From the first line of the entries below to the line with "İhmallerin Sonucu: 3 İşçi Hayatını Kaybetti", give each line again exactly.

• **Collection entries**
+--
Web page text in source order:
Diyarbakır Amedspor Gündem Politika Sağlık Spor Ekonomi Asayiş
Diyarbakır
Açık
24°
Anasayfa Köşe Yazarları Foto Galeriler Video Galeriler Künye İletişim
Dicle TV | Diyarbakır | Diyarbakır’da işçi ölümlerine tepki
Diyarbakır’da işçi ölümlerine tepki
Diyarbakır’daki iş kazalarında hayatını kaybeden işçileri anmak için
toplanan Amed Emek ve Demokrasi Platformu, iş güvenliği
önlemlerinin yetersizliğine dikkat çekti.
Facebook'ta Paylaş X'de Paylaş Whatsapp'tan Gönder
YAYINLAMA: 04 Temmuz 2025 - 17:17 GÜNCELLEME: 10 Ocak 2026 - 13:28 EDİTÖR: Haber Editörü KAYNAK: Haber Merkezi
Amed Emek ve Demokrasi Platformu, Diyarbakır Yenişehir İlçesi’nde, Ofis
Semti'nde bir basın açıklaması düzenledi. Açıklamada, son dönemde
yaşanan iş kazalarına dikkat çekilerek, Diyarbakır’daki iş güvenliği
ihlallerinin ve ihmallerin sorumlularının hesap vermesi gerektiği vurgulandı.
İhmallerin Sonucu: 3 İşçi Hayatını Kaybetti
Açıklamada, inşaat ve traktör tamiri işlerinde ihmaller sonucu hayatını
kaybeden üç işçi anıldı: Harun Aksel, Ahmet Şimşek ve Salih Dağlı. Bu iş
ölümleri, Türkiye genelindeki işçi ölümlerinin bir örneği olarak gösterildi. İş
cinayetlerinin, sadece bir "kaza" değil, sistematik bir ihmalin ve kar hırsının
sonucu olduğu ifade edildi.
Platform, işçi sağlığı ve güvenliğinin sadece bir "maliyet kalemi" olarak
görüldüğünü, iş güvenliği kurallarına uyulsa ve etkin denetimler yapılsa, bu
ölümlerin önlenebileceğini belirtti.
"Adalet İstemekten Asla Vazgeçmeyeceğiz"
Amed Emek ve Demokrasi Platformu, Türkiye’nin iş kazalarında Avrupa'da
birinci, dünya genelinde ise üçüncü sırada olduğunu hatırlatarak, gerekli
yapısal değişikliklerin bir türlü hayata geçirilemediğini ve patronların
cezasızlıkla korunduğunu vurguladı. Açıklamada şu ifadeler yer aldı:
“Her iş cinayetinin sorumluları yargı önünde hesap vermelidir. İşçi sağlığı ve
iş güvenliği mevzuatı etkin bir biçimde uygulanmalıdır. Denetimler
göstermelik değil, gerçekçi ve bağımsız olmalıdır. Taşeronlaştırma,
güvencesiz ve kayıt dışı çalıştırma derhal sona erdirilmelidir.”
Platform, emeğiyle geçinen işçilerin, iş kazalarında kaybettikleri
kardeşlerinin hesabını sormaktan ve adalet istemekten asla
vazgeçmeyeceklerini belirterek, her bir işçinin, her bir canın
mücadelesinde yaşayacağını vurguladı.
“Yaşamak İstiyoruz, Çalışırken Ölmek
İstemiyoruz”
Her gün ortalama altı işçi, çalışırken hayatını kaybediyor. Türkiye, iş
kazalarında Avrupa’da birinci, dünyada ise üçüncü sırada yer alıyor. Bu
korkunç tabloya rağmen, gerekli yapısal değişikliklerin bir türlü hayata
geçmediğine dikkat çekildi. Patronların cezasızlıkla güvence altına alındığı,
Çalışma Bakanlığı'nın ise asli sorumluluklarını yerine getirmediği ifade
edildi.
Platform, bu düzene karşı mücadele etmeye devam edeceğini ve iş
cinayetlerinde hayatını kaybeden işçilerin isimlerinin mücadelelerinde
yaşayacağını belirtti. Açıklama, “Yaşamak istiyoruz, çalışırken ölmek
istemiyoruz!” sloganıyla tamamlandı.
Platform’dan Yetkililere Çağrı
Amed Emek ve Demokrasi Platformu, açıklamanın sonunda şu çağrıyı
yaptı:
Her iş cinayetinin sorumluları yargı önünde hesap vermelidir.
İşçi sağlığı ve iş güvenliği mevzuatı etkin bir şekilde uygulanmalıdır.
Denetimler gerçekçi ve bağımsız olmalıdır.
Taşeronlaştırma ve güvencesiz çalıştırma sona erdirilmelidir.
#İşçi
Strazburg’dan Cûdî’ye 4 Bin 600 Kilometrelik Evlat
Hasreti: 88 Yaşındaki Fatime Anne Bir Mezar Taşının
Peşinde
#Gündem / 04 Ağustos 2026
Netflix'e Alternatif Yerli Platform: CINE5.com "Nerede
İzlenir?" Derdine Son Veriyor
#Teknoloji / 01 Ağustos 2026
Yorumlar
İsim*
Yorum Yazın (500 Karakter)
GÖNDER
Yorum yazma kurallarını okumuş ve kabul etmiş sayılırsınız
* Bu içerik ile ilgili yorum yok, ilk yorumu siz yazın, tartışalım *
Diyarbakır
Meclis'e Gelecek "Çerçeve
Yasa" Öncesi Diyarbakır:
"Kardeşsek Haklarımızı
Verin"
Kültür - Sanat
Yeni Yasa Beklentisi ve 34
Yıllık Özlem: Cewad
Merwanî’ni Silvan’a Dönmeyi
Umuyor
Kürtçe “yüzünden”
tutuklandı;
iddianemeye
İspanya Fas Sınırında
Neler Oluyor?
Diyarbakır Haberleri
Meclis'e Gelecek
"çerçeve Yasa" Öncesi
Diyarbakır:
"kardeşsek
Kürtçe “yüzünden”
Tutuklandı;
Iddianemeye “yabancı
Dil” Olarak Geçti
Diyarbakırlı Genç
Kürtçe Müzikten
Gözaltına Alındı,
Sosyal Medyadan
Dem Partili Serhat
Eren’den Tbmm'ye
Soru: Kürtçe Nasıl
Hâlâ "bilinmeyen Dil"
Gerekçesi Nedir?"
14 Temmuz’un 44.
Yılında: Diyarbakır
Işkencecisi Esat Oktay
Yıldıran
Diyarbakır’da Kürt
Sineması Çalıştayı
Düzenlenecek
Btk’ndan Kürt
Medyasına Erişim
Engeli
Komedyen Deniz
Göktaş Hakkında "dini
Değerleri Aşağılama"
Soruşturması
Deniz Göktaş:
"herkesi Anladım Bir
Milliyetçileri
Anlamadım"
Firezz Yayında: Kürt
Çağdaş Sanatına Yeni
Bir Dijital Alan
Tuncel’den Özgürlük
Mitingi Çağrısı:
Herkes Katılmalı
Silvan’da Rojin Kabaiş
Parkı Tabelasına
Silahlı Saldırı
+--
• **Your response**
Web page text in source order:
Diyarbakır Amedspor Gündem Politika Sağlık Spor Ekonomi Asayiş
Diyarbakır
Açık
24°
Anasayfa Köşe Yazarları Foto Galeriler Video Galeriler Künye İletişim
Dicle TV | Diyarbakır | Diyarbakır’da işçi ölümlerine tepki
Diyarbakır’da işçi ölümlerine tepki
Diyarbakır’daki iş kazalarında hayatını kaybeden işçileri anmak için
toplanan Amed Emek ve Demokrasi Platformu, iş güvenliği
önlemlerinin yetersizliğine dikkat çekti.
Facebook'ta Paylaş X'de Paylaş Whatsapp'tan Gönder
YAYINLAMA: 04 Temmuz 2025 - 17:17 GÜNCELLEME: 10 Ocak 2026 - 13:28 EDİTÖR: Haber Editörü KAYNAK: Haber Merkezi
Amed Emek ve Demokrasi Platformu, Diyarbakır Yenişehir İlçesi’nde, Ofis
Semti'nde bir basın açıklaması düzenledi. Açıklamada, son dönemde
yaşanan iş kazalarına dikkat çekilerek, Diyarbakır’daki iş güvenliği
ihlallerinin ve ihmallerin sorumlularının hesap vermesi gerektiği vurgulandı.
İhmallerin Sonucu: 3 İşçi Hayatını Kaybetti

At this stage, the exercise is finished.